A vida e a arte de Maar encapsulam um conjunto muito interessante de preocupações e problemas. O chefe entre eles é o lugar de uma obra variada. Uma prática abrangente está bem se for, digamos, Gerhard Richter ou Picasso-artista não só de grande variedade material, estilística, e formal, mas de imensa produtividade. No entanto, tem sido tradicionalmente uma luta mais dura para as mulheres que se deslocaram entre meios de comunicação para convencer o mundo de que estão devidamente concentradas e sérias. Estar associada, como Maar estava, a um artista masculino muito mais conhecido (um estatuto vexatório partilhado com a sua contemporânea, a brilhantemente inventiva Sophie Taeuber-Arp) torna esse problema ainda mais difícil. A carreira global de Maar ilustra amplamente a importância da sorte, da persistência e de uma presença há muito sustentada no mundo da arte. Também expõe a natureza dupla da moda (o que é mais au courant- como certos aspectos do surrealismo outrora foram – inevitavelmente cai bastante a seu favor a seu tempo), bem como a iffy-ness de um impulso de carreira oferecido por uma associação romântica com um artista poderoso – uma vantagem real (especialmente no início) mas que vem a um preço elevado de reputação.
Temos sorte que os curadores – dois especialistas em fotografia do Pompidou e um da Getty – ponham agora em acção esta exposição minuciosa e bem pesquisada. Os tempos estão maduros para uma apreciação aprofundada do papel da fotografia na arte do início a meados do século XX, particularmente em relação ao surrealismo, e é agora aceite que a diversidade estilística e material numa obra maior não é uma obra negativa. Mas acima de tudo, existe um consenso, há muitos anos, de que as mulheres têm estado seriamente subrepresentadas, que a história do modernismo não é um livro fechado nem um jogo de soma zero, e que as mulheres precisam de receber o que lhes é devido. A merecida ascendência de Maar da obscuridade à séria aceitação institucional nada faz para diminuir as realizações dos outros, mas dá mais ressonância a um período de grande interesse estético, social, intelectual e político, mostrando-nos no processo um artista muito bom a trabalhar.
1 O terreno para esta retrospectiva foi preparado por quatro pequenas exposições de museus que tiveram origem na Europa entre 1997 e 2014. (Ver a secção “Cronologia” de Damarice Amao, Amanda Maddox, e Karolina Ziebinska-Lewandowska, eds, Dora Maar, Los Angeles, J. Paul Getty Museum, 2019, p. 191). Anteriormente, Maar estava muito abaixo do radar. Quando morreu em 1997, a sua arte foi leiloada, a maior parte dela em lotes mal documentados. A venda gerou um bom negócio de interesse público, mas apenas porque incluía vários Picassos que a Maar tinha possuído.

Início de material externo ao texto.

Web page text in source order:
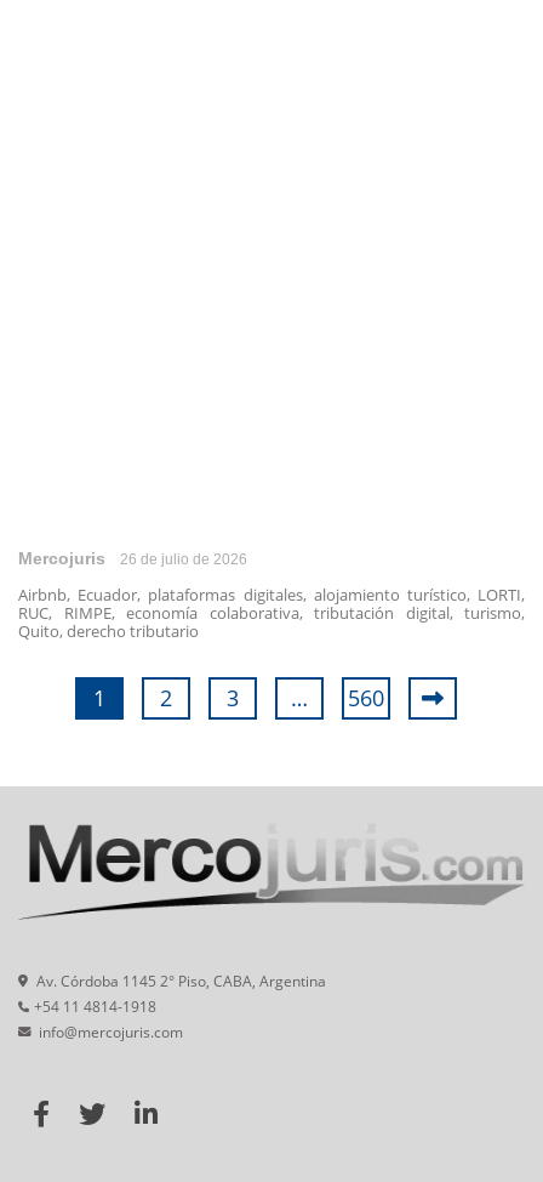
Mercojuris 26 de julio de 2026
Airbnb, Ecuador, plataformas digitales, alojamiento turístico, LORTI,
RUC, RIMPE, economía colaborativa, tributación digital, turismo,
Quito, derecho tributario
1 2 3 … 560
Av. Córdoba 1145 2° Piso, CABA, Argentina
+54 11 4814-1918
info@mercojuris.com
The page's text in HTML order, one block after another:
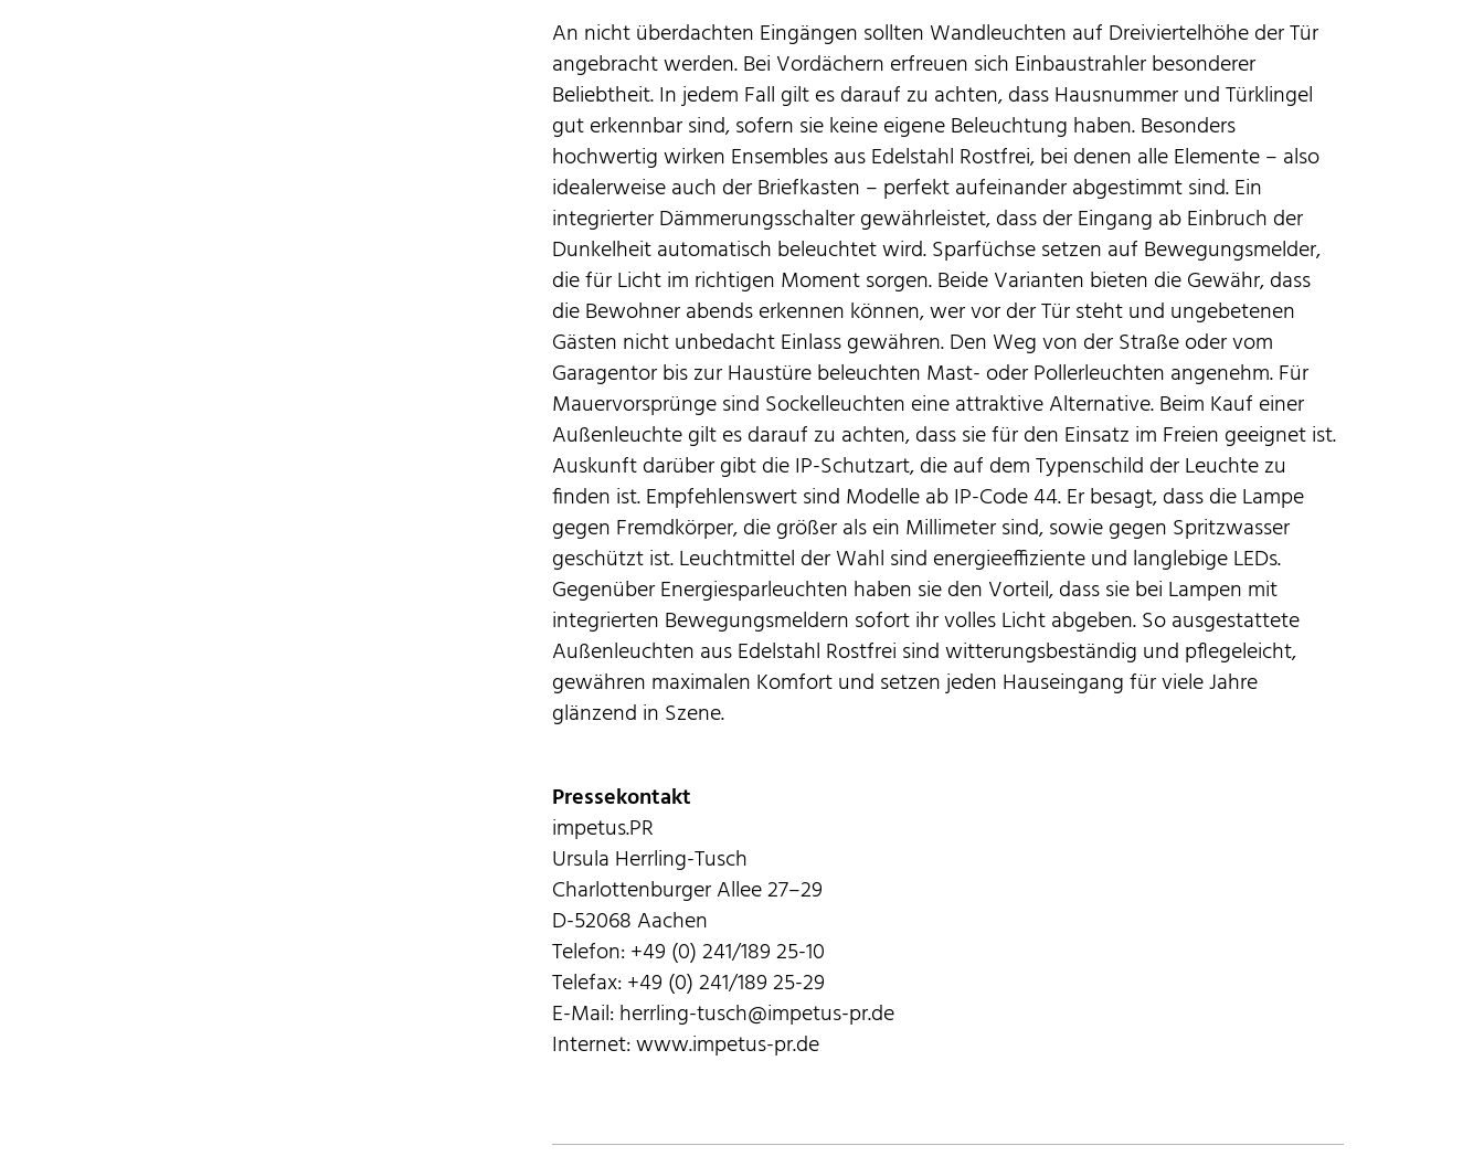
An nicht überdachten Eingängen sollten Wandleuchten auf Dreiviertelhöhe der Tür
angebracht werden. Bei Vordächern erfreuen sich Einbaustrahler besonderer
Beliebtheit. In jedem Fall gilt es darauf zu achten, dass Hausnummer und Türklingel
gut erkennbar sind, sofern sie keine eigene Beleuchtung haben. Besonders
hochwertig wirken Ensembles aus Edelstahl Rostfrei, bei denen alle Elemente – also
idealerweise auch der Briefkasten – perfekt aufeinander abgestimmt sind. Ein
integrierter Dämmerungsschalter gewährleistet, dass der Eingang ab Einbruch der
Dunkelheit automatisch beleuchtet wird. Sparfüchse setzen auf Bewegungsmelder,
die für Licht im richtigen Moment sorgen. Beide Varianten bieten die Gewähr, dass
die Bewohner abends erkennen können, wer vor der Tür steht und ungebetenen
Gästen nicht unbedacht Einlass gewähren. Den Weg von der Straße oder vom
Garagentor bis zur Haustüre beleuchten Mast- oder Pollerleuchten angenehm. Für
Mauervorsprünge sind Sockelleuchten eine attraktive Alternative. Beim Kauf einer
Außenleuchte gilt es darauf zu achten, dass sie für den Einsatz im Freien geeignet ist.
Auskunft darüber gibt die IP-Schutzart, die auf dem Typenschild der Leuchte zu
finden ist. Empfehlenswert sind Modelle ab IP-Code 44. Er besagt, dass die Lampe
gegen Fremdkörper, die größer als ein Millimeter sind, sowie gegen Spritzwasser
geschützt ist. Leuchtmittel der Wahl sind energieeffiziente und langlebige LEDs.
Gegenüber Energiesparleuchten haben sie den Vorteil, dass sie bei Lampen mit
integrierten Bewegungsmeldern sofort ihr volles Licht abgeben. So ausgestattete
Außenleuchten aus Edelstahl Rostfrei sind witterungsbeständig und pflegeleicht,
gewähren maximalen Komfort und setzen jeden Hauseingang für viele Jahre
glänzend in Szene.
Pressekontakt
impetus.PR
Ursula Herrling-Tusch
Charlottenburger Allee 27–29
D-52068 Aachen
Telefon: +49 (0) 241/189 25-10
Telefax: +49 (0) 241/189 25-29
E-Mail: herrling-tusch@impetus-pr.de
Internet: www.impetus-pr.de

2 Ter raízes judaicas em França durante a guerra colocou-a em risco considerável. Enquanto Maar permaneceu em França com Picasso, o seu pai voltou à segurança de Buenos Aires pouco depois da França ter sido ocupada.

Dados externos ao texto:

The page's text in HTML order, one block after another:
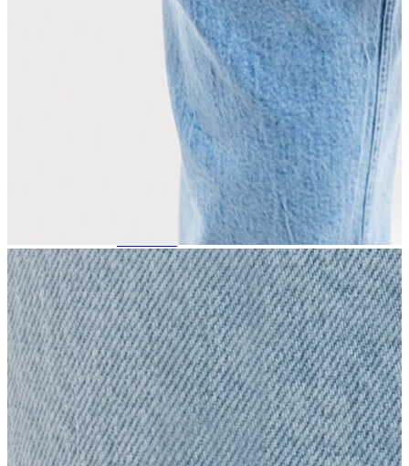
Jean Pantolon
Pantolon
Polo T-shirt
Kazak
Yelek
Eşofman Altı
Bikini/Mayo
Tulum
Dış Giyim
Dış Giyim
Yağmurluk
Trenchcoat
Mont
Ceket
Erkek
Erkek

3 Fotografia surrealista – isto é, trabalho que é surrealista em si mesmo, em vez de retratar a arte surrealista – ocupou um lugar relativamente pequeno nas grandes exposições do movimento, que se concentraram em objectos e pinturas. A fotografia foi mais frequentemente incluída em publicações ligadas ao surrealismo. A actual reavaliação da relação do Surrealismo com a fotografia começou seriamente com “Surrealismo Fotográfico” (1979) na Nova Galeria (hoje Museu) de Arte Contemporânea, Cleveland, e ganhou ímpeto no início dos anos 80. Hoje em dia dificilmente se poderia pensar em ter uma exposição surrealista de base ampla sem uma presença fotográfica de grande dimensão.